Jeff explained that even to this day hardly anyone really understands how big the Eurodollar system is or the role that it plays in the global financial system. Regulators basically don’t pay attention to it. It’s not on their radar. Economists don’t recognize the Eurodollar systems in their models.
Jeff believes that Eurodollar system money creation fueled the 1990s stock market boom, and few people appreciate that point.
And, finally, the point that Jeff made most emphatically is that we cannot possibly expect the problems and risks that are being created by growth of the Eurodollar system to ever be corrected until, first, regulators develop an awareness and understanding of the system’s true inner workings and the risk that it poses.
That concludes my summary of all four parts of this series.
Now I’d like to share a personal recommendation with our listeners. Now that you’ve listened to all four parts, I recommend that you go back and listen to some of Jeff’s past interviews on the MacroVoices podcast, which you can still find on our home page at macrovoices.com.
Jeff was featured on August 18th of 2016, then again on February 16th of 2017, and then again on May 25th of 2017. Just look for Jeff’s picture on the home page as you scroll through all of our back episodes.
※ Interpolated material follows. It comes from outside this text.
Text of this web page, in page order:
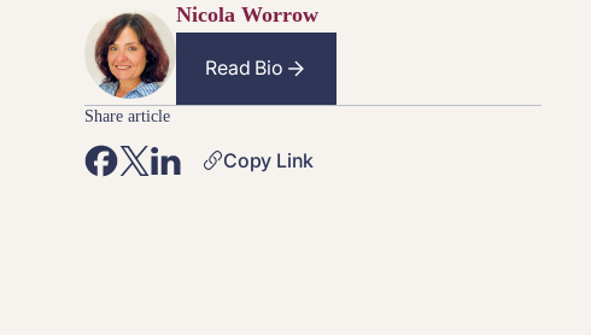
Nicola Worrow
Read Bio
Share article
Copy Link

Now, long-time regular listeners, I know what you may be thinking: But I already heard that show and I remember what it said. Look, my experience, going back – I didn’t understand the wholesale aspect of the Eurodollar system when I taped those interviews. I only learned about it when we did this series. My experience going back was I learned a whole lot more listening again with the benefit of this background.
So I really encourage you, if you are interested in this material, to go back and listen to those interviews.
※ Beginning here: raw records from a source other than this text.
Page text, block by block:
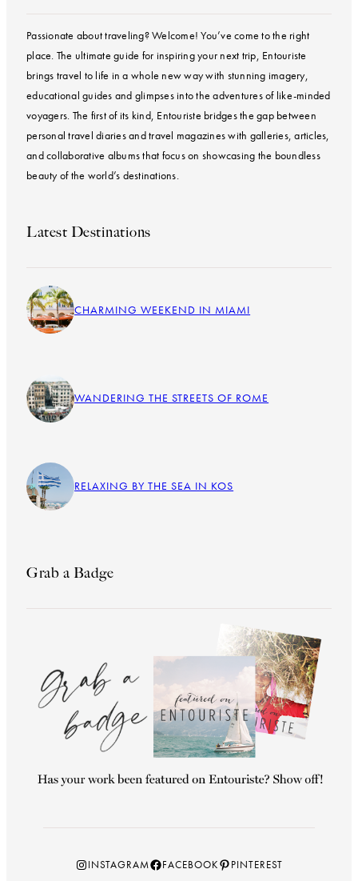
Passionate about traveling? Welcome! You’ve come to the right
place. The ultimate guide for inspiring your next trip, Entouriste
brings travel to life in a whole new way with stunning imagery,
educational guides and glimpses into the adventures of like-minded
voyagers. The first of its kind, Entouriste bridges the gap between
personal travel diaries and travel magazines with galleries, articles,
and collaborative albums that focus on showcasing the boundless
beauty of the world’s destinations.
Latest Destinations
CHARMING WEEKEND IN MIAMI
WANDERING THE STREETS OF ROME
RELAXING BY THE SEA IN KOS
Grab a Badge
Instagram
INSTAGRAMFacebook
FACEBOOKPinterest
PINTEREST

Jeff, I want to thank you again. Before we close, though, let’s just give our listeners a quick rundown on what you do at Alhambra Investment Partners.
Jeff: I basically focus on dollars and Eurodollars. Alhambra Investment Partners is an investment advisory firm, a registered IRA, and what we do is try to make sense of the world so that we can invest intelligently and prudently. And, unfortunately, trying to do that in the last ten years (even before that) has been incredibly difficult because – as I hope your listeners have appreciated through the presentation here – the world doesn’t look the way it’s supposed to look.
There’s a lot more to this story that is very much relevant to 2017. Somebody once said that you can’t know the future without studying the past. I believe that wholeheartedly. And I hope that what we’ve done here will help people understand that as well.
Erik: Well, we’re going to leave it there folks. Believe it or not, talking to Jeff off the air, he had to cut a lot of content out to get this series down to its current size. There’s quite a bit more content, certainly a lot more in Jeff’s brain. We’re going to be tapping that as we invite Jeff to come back every several months for an update on what signals the Eurodollar market is sending us, and what we can expect in financial markets and the broader global economy. So be sure to tune in for that. And thanks again for joining us on this Eurodollar University.